What this task involves
If an entry holds a picture, leave that picture out and reproduce everything else exactly.
[[ Input data open ]]
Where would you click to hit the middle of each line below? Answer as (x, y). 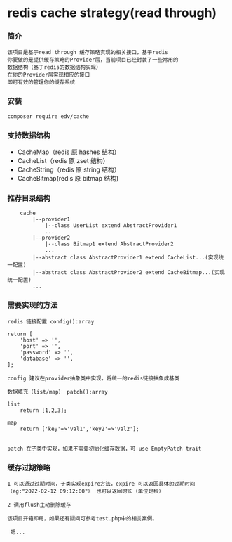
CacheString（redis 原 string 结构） (69, 169)
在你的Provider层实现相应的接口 (49, 75)
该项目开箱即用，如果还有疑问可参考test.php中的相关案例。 (82, 518)
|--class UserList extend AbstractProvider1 (111, 226)
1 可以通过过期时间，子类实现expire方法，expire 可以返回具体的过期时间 (101, 484)
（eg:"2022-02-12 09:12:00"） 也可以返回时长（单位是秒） (86, 491)
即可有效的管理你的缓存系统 (41, 82)
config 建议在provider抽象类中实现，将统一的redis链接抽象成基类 (94, 378)
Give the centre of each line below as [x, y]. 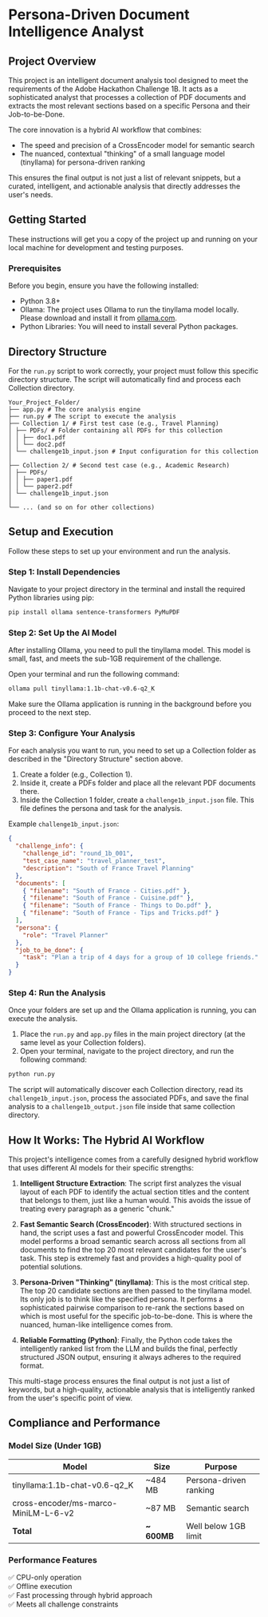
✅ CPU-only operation [45, 1577]
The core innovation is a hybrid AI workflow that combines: [105, 130]
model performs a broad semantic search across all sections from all [132, 1241]
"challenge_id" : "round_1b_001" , [78, 854]
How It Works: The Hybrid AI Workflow [106, 1140]
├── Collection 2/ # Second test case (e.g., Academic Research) [119, 465]
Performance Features [53, 1559]
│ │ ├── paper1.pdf [41, 479]
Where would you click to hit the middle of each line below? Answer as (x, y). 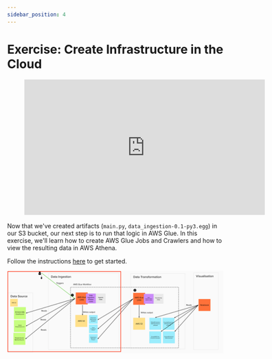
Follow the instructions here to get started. (67, 261)
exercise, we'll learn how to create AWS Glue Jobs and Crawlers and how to (114, 240)
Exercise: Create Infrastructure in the (115, 49)
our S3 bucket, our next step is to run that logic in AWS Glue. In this (102, 233)
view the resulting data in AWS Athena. (62, 248)
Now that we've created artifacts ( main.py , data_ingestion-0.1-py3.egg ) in (112, 226)
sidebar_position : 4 (37, 14)
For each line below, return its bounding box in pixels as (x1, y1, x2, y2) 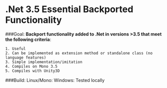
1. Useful (5, 46, 26, 51)
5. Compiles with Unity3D (5, 68, 60, 73)
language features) (5, 55, 47, 60)
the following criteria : (5, 36, 52, 42)
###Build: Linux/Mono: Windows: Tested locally (5, 77, 105, 83)
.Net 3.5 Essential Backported (5, 4, 134, 15)
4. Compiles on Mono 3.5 (5, 64, 58, 69)
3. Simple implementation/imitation (5, 59, 82, 64)
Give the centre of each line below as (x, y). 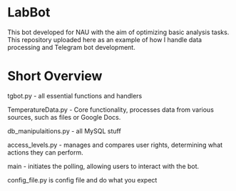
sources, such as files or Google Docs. (64, 117)
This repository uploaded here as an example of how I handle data (104, 39)
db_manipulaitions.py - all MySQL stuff (64, 131)
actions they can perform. (45, 152)
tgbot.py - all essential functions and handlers (75, 95)
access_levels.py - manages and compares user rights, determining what (115, 145)
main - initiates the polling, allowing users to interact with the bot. (103, 166)
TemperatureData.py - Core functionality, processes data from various (111, 109)
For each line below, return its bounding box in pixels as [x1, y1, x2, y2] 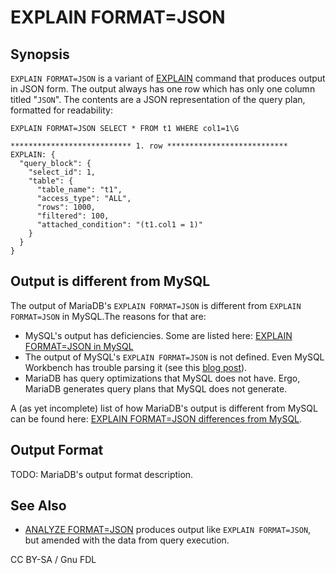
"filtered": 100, [36, 211, 110, 221]
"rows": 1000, [36, 202, 97, 212]
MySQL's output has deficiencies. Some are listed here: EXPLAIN [24, 329, 293, 341]
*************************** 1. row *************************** [10, 141, 288, 151]
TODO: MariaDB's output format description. [10, 468, 194, 480]
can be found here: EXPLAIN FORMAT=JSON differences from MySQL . [10, 412, 303, 425]
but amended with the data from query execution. [24, 534, 230, 546]
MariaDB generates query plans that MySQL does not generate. [24, 382, 288, 395]
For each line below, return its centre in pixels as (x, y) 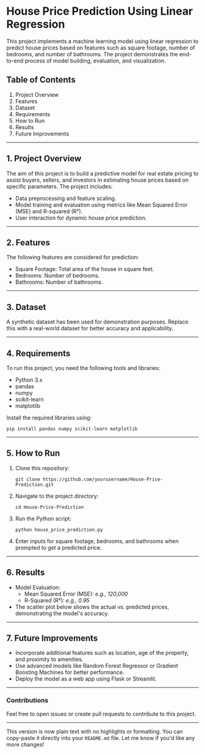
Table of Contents (41, 80)
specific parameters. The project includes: (59, 186)
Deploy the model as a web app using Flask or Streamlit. (86, 679)
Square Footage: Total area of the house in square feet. (85, 269)
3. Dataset (26, 307)
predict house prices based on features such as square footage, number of (101, 48)
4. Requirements (38, 353)
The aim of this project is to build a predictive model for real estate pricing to (103, 173)
[[ Input data closed ]]
Solution below
Where would you click to hit the middle of each line below? Answer as (x, y). 
CacheString（redis 原 string 结构） (69, 169)
在你的Provider层实现相应的接口 (49, 75)
该项目开箱即用，如果还有疑问可参考test.php中的相关案例。 (82, 518)
|--class UserList extend AbstractProvider1 (111, 226)
1 可以通过过期时间，子类实现expire方法，expire 可以返回具体的过期时间 (101, 484)
（eg:"2022-02-12 09:12:00"） 也可以返回时长（单位是秒） (86, 491)
即可有效的管理你的缓存系统 (41, 82)
config 建议在provider抽象类中实现，将统一的redis链接抽象成基类 (94, 378)
Give the centre of each line below as [x, y]. 
✅ CPU-only operation [45, 1577]
The core innovation is a hybrid AI workflow that combines: [105, 130]
model performs a broad semantic search across all sections from all [132, 1241]
"challenge_id" : "round_1b_001" , [78, 854]
How It Works: The Hybrid AI Workflow [106, 1140]
├── Collection 2/ # Second test case (e.g., Academic Research) [119, 465]
Performance Features [53, 1559]
│ │ ├── paper1.pdf [41, 479]
Where would you click to hit the middle of each line below? Answer as (x, y). 
Follow the instructions here to get started. (67, 261)
exercise, we'll learn how to create AWS Glue Jobs and Crawlers and how to (114, 240)
Exercise: Create Infrastructure in the (115, 49)
our S3 bucket, our next step is to run that logic in AWS Glue. In this (102, 233)
view the resulting data in AWS Athena. (62, 248)
Now that we've created artifacts ( main.py , data_ingestion-0.1-py3.egg ) in (112, 226)
sidebar_position : 4 (37, 14)
For each line below, return its bounding box in pixels as (x1, y1, x2, y2) 
1. Useful (5, 46, 26, 51)
5. Compiles with Unity3D (5, 68, 60, 73)
language features) (5, 55, 47, 60)
the following criteria : (5, 36, 52, 42)
###Build: Linux/Mono: Windows: Tested locally (5, 77, 105, 83)
.Net 3.5 Essential Backported (5, 4, 134, 15)
4. Compiles on Mono 3.5 (5, 64, 58, 69)
3. Simple implementation/imitation (5, 59, 82, 64)
Give the centre of each line below as (x, y). 
sources, such as files or Google Docs. (64, 117)
This repository uploaded here as an example of how I handle data (104, 39)
db_manipulaitions.py - all MySQL stuff (64, 131)
actions they can perform. (45, 152)
tgbot.py - all essential functions and handlers (75, 95)
access_levels.py - manages and compares user rights, determining what (115, 145)
main - initiates the polling, allowing users to interact with the bot. (103, 166)
TemperatureData.py - Core functionality, processes data from various (111, 109)
For each line below, return its bounding box in pixels as [x1, y1, x2, y2] 
"filtered": 100, [36, 211, 110, 221]
"rows": 1000, [36, 202, 97, 212]
MySQL's output has deficiencies. Some are listed here: EXPLAIN [24, 329, 293, 341]
*************************** 1. row *************************** [10, 141, 288, 151]
TODO: MariaDB's output format description. [10, 468, 194, 480]
can be found here: EXPLAIN FORMAT=JSON differences from MySQL . [10, 412, 303, 425]
but amended with the data from query execution. [24, 534, 230, 546]
MariaDB generates query plans that MySQL does not generate. [24, 382, 288, 395]
For each line below, return its centre in pixels as (x, y) 
Table of Contents (41, 80)
specific parameters. The project includes: (59, 186)
Deploy the model as a web app using Flask or Streamlit. (86, 679)
Square Footage: Total area of the house in square feet. (85, 269)
3. Dataset (26, 307)
predict house prices based on features such as square footage, number of (101, 48)
4. Requirements (38, 353)
The aim of this project is to build a predictive model for real estate pricing to (103, 173)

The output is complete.